不是那种缠绵的、细密的春雨,是那种砸在雨棚上像擂鼓一样的暴雨,是一把伞根本挡不住的倾盆大雨。
每天早上拉开窗帘,看到的永远是一层灰白色的水雾,整座城市像是被泡在一杯没洗干净的奶茶里,闷、潮、透不过气。
许清晏把车停在路边的时候,雨刷还在以最快的频率摆动。
她熄了火,盯着挡风玻璃外面那栋旧式唐楼看了几秒钟。
楼下的巷子已经拉起了警戒线,黄色的塑料带子在雨里被吹得猎猎作响,上面印着的“警察封锁”四个字被雨水泡得有些模糊。
两个军装警员撑着伞站在警戒线外面,裤腿湿到了膝盖。
这是这个月的第二起了。
许清晏推开车门,雨声瞬间灌满了她的耳朵。她撑开伞,快步走向警戒线,从口袋里掏出证件晃了一下。军装警员认出她来,把警戒线往上抬了抬,她弯腰钻了过去。
唐楼的楼道很窄,宽度只够两个人侧身而过。墙面上贴满了花花绿绿的广告。
贷款、按摩、出租、□□。有些已经被雨水浸得褪了色,纸张的边缘卷起来,像是一层一层脱落的皮肤。
灯泡坏了大半,剩下的几盏发出昏黄的、随时可能熄灭的光,把楼道照得像一个没有尽头的隧道。
许清晏开始爬楼梯。
案发单位在七楼,顶层。她爬了七层,每一层的转角都堆着住户不要的杂物,旧家具、破纸箱、发霉的床垫。这些东西吸饱了潮气,散发着一种混合了霉味、尿骚味和过期食物味道的复杂气味。

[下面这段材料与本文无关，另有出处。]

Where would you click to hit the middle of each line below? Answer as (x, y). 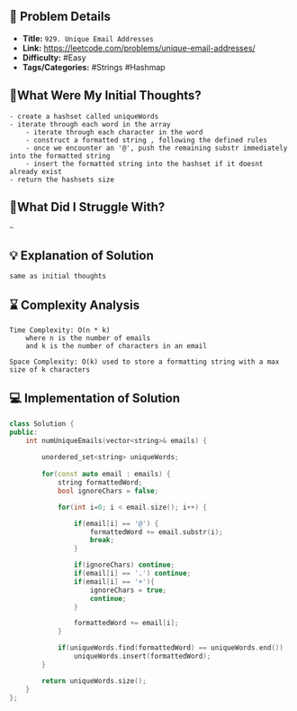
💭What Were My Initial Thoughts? (106, 96)
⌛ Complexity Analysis (75, 305)
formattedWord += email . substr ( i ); (156, 532)
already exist (36, 171)
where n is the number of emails (88, 338)
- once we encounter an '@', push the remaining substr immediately (157, 148)
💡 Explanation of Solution (82, 255)
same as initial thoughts (58, 276)
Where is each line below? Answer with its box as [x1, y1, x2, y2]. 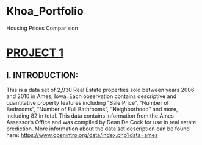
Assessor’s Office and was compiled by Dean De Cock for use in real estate [6, 118, 197, 126]
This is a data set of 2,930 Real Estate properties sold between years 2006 [6, 86, 195, 93]
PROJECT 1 [6, 46, 64, 60]
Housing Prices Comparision [6, 24, 78, 32]
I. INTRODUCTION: [6, 70, 79, 80]
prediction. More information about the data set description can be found [6, 125, 190, 132]
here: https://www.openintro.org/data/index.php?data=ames [6, 131, 158, 138]
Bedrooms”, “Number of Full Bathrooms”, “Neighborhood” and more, [6, 105, 178, 113]
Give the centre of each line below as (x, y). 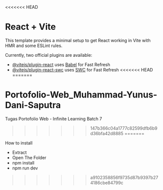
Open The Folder (29, 157)
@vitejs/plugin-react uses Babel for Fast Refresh (61, 64)
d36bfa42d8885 (107, 133)
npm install (23, 163)
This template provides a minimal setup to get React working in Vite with (78, 40)
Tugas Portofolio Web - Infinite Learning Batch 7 (54, 119)
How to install (19, 143)
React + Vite (31, 27)
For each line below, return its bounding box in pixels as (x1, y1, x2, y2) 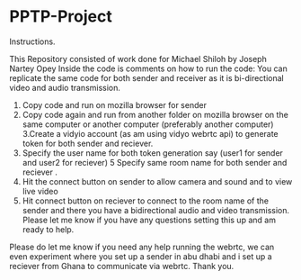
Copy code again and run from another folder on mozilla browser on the (22, 109, 289, 120)
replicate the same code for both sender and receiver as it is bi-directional (9, 72, 285, 83)
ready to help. (22, 223, 75, 235)
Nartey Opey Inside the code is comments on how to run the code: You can (9, 63, 288, 74)
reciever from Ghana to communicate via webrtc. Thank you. (9, 260, 235, 271)
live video (22, 185, 58, 196)
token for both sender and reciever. (22, 138, 154, 149)
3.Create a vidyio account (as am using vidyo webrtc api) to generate (22, 128, 279, 139)
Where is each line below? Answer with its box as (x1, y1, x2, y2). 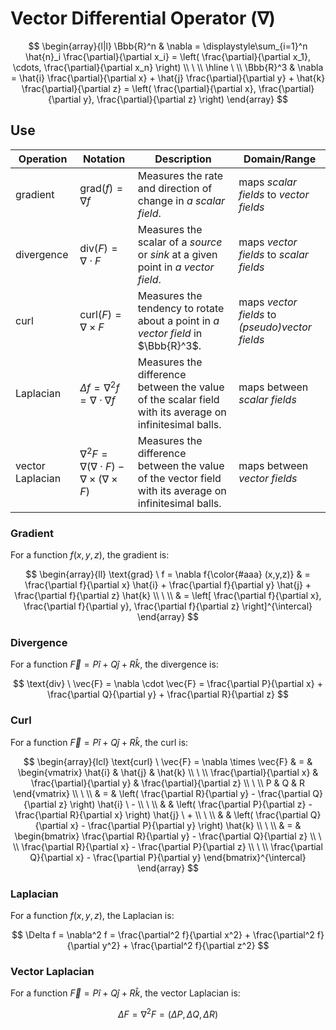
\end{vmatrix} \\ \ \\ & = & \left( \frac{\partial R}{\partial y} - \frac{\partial (13, 787, 311, 799)
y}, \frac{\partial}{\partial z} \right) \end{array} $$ (83, 93, 288, 105)
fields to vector (238, 187, 310, 201)
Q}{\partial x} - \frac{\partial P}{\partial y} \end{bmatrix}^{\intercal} (29, 851, 307, 863)
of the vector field (137, 471, 222, 485)
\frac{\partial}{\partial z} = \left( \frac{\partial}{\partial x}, (21, 82, 257, 94)
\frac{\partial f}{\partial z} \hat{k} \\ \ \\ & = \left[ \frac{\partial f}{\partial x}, (14, 590, 322, 602)
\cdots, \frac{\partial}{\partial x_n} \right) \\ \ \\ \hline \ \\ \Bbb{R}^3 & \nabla (12, 61, 324, 73)
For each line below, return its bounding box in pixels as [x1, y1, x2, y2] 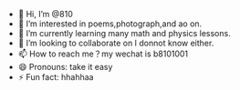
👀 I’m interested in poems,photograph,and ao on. [17, 18, 203, 29]
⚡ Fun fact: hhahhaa [17, 72, 94, 82]
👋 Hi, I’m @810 [17, 9, 73, 19]
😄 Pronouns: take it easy [17, 62, 113, 72]
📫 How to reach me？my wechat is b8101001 [17, 48, 189, 59]
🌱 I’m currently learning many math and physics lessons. [17, 28, 231, 38]
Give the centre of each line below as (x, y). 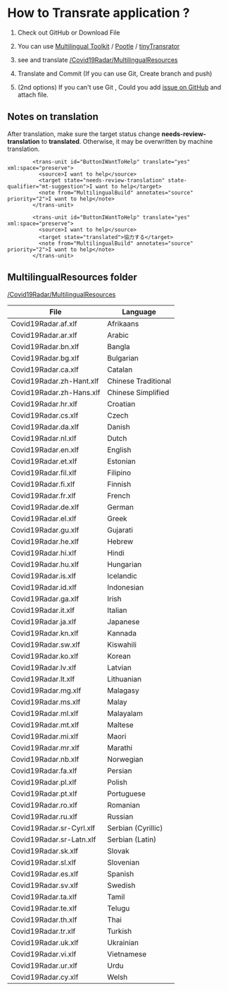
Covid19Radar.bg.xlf (45, 358)
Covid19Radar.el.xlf (44, 518)
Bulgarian (123, 358)
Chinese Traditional (139, 381)
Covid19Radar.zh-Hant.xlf (55, 381)
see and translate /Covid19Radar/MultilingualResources (97, 60)
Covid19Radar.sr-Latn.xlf (53, 839)
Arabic (118, 335)
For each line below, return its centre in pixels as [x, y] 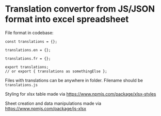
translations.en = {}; [28, 50]
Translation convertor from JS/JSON [80, 9]
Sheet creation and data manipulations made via [53, 103]
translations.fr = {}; [28, 58]
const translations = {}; [31, 41]
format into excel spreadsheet [67, 19]
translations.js [21, 85]
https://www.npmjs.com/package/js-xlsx [46, 108]
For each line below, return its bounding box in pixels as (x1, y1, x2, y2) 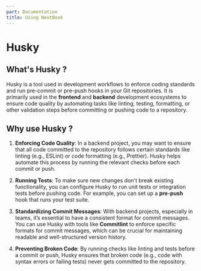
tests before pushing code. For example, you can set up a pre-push (14, 190, 184, 197)
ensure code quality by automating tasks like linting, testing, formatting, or (6, 100, 191, 107)
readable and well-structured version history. (14, 234, 127, 241)
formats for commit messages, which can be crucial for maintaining (14, 227, 182, 234)
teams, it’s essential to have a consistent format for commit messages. (14, 214, 190, 222)
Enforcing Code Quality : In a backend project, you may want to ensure (14, 139, 191, 147)
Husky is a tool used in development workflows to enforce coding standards (6, 80, 195, 88)
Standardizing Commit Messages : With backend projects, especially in (14, 208, 193, 215)
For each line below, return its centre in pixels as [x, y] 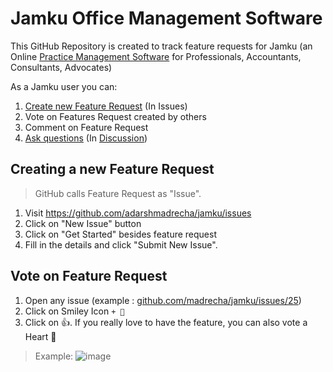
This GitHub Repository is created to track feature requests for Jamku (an [161, 46]
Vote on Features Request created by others [115, 116]
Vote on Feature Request [89, 276]
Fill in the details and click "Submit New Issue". [121, 244]
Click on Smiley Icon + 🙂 [74, 311]
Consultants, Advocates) [61, 67]
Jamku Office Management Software [166, 18]
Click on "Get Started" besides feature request [120, 234]
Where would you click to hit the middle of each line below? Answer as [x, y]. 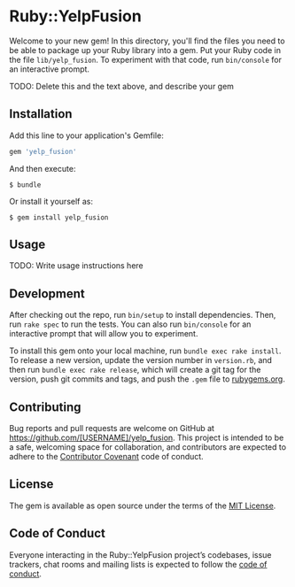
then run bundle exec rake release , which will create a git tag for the [135, 370]
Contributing [45, 407]
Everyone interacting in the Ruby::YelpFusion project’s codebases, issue [140, 554]
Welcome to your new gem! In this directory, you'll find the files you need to [147, 41]
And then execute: [43, 168]
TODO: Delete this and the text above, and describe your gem [122, 86]
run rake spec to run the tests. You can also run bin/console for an [130, 324]
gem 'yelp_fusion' [43, 151]
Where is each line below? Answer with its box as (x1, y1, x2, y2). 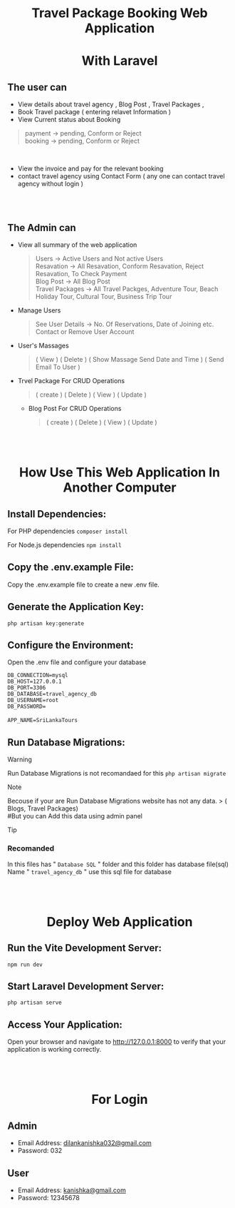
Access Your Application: (7, 1018, 123, 1030)
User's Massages (17, 341, 69, 350)
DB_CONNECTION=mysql (7, 672, 69, 679)
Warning (7, 755, 32, 764)
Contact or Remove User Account (35, 328, 135, 336)
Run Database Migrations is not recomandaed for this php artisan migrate (7, 769, 226, 778)
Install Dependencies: (7, 508, 107, 520)
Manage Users (17, 306, 61, 315)
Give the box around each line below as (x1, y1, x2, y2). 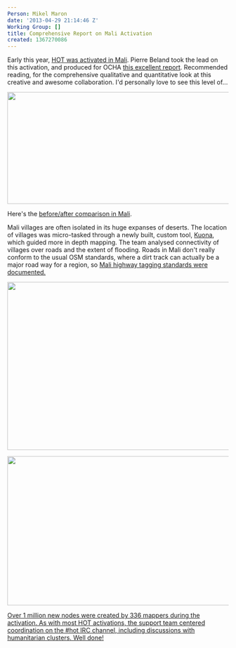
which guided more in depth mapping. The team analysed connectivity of (7, 238, 219, 246)
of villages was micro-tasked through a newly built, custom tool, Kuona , (7, 231, 215, 239)
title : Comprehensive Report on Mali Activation (7, 29, 152, 37)
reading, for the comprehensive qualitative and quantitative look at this (7, 71, 212, 79)
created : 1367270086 (7, 37, 68, 44)
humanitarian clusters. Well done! (7, 633, 104, 642)
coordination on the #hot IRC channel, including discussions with (7, 626, 195, 635)
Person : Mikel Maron (7, 10, 68, 18)
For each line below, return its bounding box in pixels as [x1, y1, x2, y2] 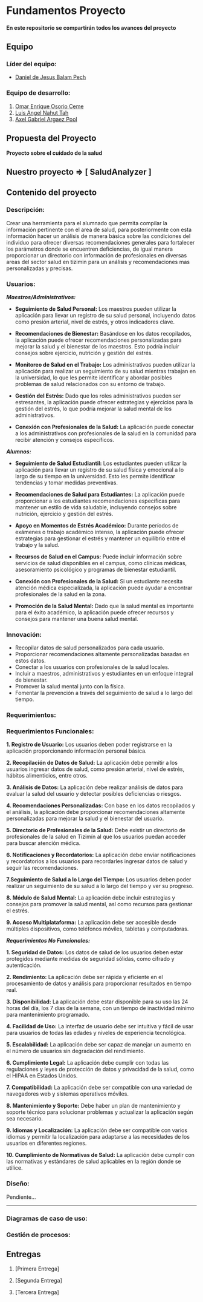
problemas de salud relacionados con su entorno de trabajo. [14, 380, 166, 387]
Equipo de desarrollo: [6, 89, 71, 97]
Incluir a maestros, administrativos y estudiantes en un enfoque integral [14, 670, 193, 677]
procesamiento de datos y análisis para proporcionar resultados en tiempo [6, 980, 192, 987]
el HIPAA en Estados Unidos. [6, 1072, 78, 1079]
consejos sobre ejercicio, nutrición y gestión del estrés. [14, 349, 153, 356]
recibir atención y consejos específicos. [14, 436, 115, 443]
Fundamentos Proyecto [6, 4, 126, 18]
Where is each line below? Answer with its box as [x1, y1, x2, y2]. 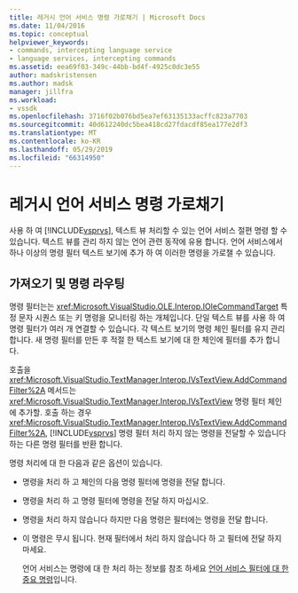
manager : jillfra [9, 87, 74, 96]
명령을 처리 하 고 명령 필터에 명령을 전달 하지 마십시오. [21, 495, 209, 506]
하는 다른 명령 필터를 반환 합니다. [9, 439, 123, 449]
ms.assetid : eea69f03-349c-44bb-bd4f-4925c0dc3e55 [9, 63, 200, 72]
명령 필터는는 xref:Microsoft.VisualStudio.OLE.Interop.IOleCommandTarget [9, 301, 279, 312]
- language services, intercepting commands [9, 54, 176, 63]
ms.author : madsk [9, 79, 74, 88]
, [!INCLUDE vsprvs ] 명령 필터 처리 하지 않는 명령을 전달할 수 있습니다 [45, 428, 286, 439]
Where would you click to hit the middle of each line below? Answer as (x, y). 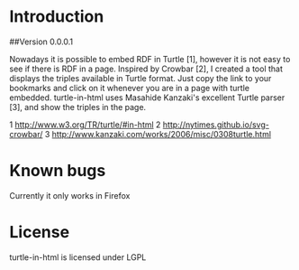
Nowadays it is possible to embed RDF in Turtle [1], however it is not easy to (150, 59)
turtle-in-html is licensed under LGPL (78, 257)
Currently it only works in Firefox (70, 195)
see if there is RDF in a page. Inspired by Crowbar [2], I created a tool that (146, 69)
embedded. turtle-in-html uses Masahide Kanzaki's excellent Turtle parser (147, 98)
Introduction (57, 17)
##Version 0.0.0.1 (41, 42)
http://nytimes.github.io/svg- (216, 125)
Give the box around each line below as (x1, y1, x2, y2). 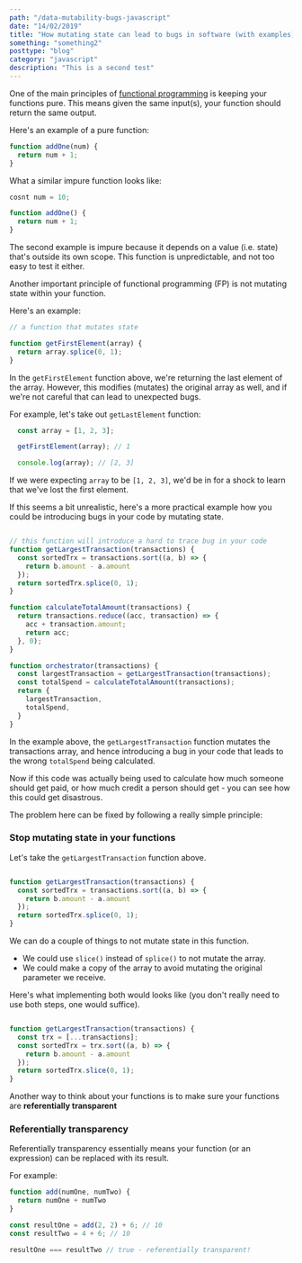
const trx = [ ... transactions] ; (17, 1033, 139, 1042)
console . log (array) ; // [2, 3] (17, 458, 135, 468)
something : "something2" (9, 38, 102, 48)
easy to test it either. (9, 261, 85, 271)
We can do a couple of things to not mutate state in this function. (9, 935, 250, 946)
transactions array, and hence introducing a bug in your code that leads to (9, 745, 284, 756)
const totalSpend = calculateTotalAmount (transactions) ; (17, 678, 235, 687)
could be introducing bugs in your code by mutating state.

她经过的时候,有一只蟑螂从纸箱的缝隙里探出头来,又飞快地缩了回去。
她停了下来,盯着那个地方沉默了很久。
七楼的走廊尽头,有两扇相对的门。
左边的门上贴着红色的春联,已经褪成了粉白色,纸张的边缘碎成了锯齿状;右边的门半开着,里面的灯是亮的,暖白色的光从门缝里漏了出来。
许清晏推门进去。
这是一套典型的港式劏房,一室一厅,实用面积不会超过三十平方米。
客厅很小,厨房是开放式的,灶台上有一只锅,锅盖掀开着,里面是半锅已经发霉的白粥,灰绿色的霉菌从粥的表面蔓延到锅壁上。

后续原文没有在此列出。